One-off concurrent work (use Task). Accumulating state within a request
(use recursion or reduce).
### Agent for Simple State
**Rule:** Use Agent when you only need get/update on a value — no
complex message handling.
```elixir
# Source: lib/mix/lib/mix/tasks_server.ex
defmodule Mix.TasksServer do
use Agent
end
```
**Why:** Agent is GenServer with the common case optimized. Less
boilerplate for "I just need a mutable box."
**When NOT to use:** When you need `handle_info`, timeouts, or multiple
operations that must be atomic.
---
## Smells
### GenEvent (Deprecated Pattern)
```elixir
# Source: lib/elixir/lib/gen_event.ex
@moduledoc deprecated: "Use one of the alternatives described below"
```
The Elixir team deprecated their own GenEvent. Alternatives: Registry +
GenServer, or Phoenix.PubSub. Lesson: event buses that try to do
everything are worse than composed primitives.
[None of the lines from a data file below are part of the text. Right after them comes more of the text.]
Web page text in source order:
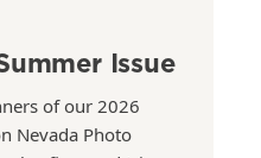
Issue
of our 2026
Nevada Photo
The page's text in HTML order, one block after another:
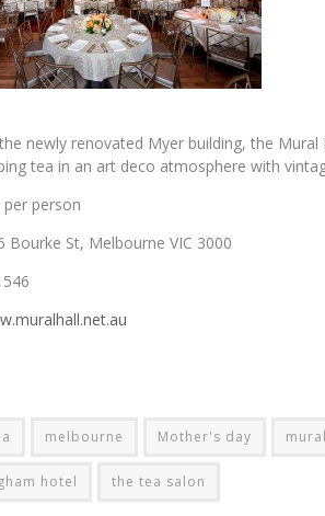
newly renovated Myer building, the
tea in an art deco atmosphere with
per person
Bourke St, Melbourne VIC 3000
melbourne Mother's day
hotel the tea salon
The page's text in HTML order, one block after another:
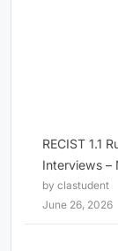
RECIST 1.1
Interviews –
by clastudent
June 26, 2026
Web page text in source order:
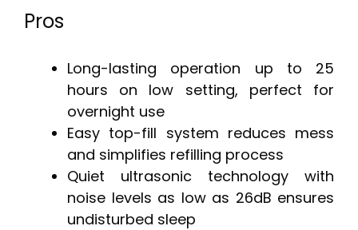
Pros
Long-lasting operation up to 25
hours on low setting, perfect for
overnight use
Easy top-fill system reduces mess
and simplifies refilling process
Quiet ultrasonic technology with
noise levels as low as 26dB ensures
undisturbed sleep
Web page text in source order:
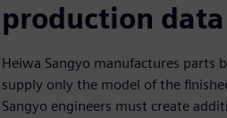
production data
Heiwa Sangyo manufactures parts
supply only the model of the
Sangyo engineers must create
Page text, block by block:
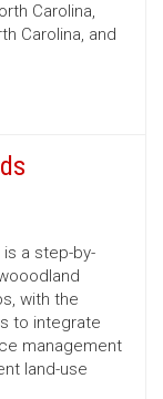
Carolina,
Carolina, and
a step-by-
with the
to integrate
management
land-use
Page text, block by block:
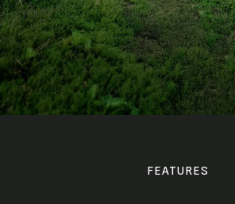
FEATURES
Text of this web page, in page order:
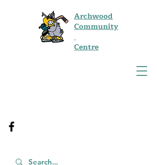
Archwood
Community
Centre
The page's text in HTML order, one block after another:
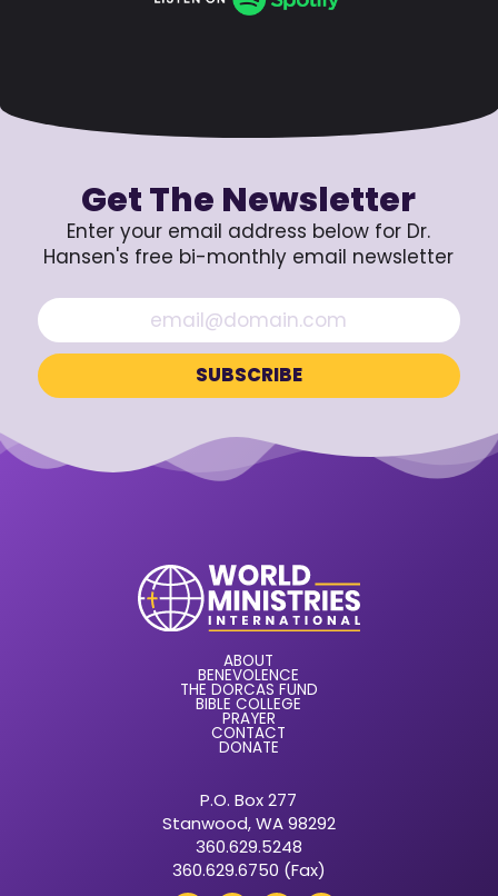
Get The Newsletter
Enter your email address below for Dr.
Hansen's free bi-monthly email newsletter
ABOUT
BENEVOLENCE
THE DORCAS FUND
BIBLE COLLEGE
PRAYER
CONTACT
DONATE
P.O. Box 277
Stanwood, WA 98292
360.629.5248
360.629.6750 (Fax)

### Version-Gated TODOs (Deferred Cleanup)
```elixir
# TODO: Remove me on v2.0
# TODO: Deprecate me on Elixir v1.23
```
127 of these exist. They're not smells in the "bad code" sense —
they're discipline. But if YOUR code has TODOs without version targets,
that IS a smell.
### @moduledoc false Proliferation
30+ internal modules in the stdlib. If your app has this many, you may
be over-splitting. Internal modules should be rare in application code
— they're appropriate for libraries and frameworks.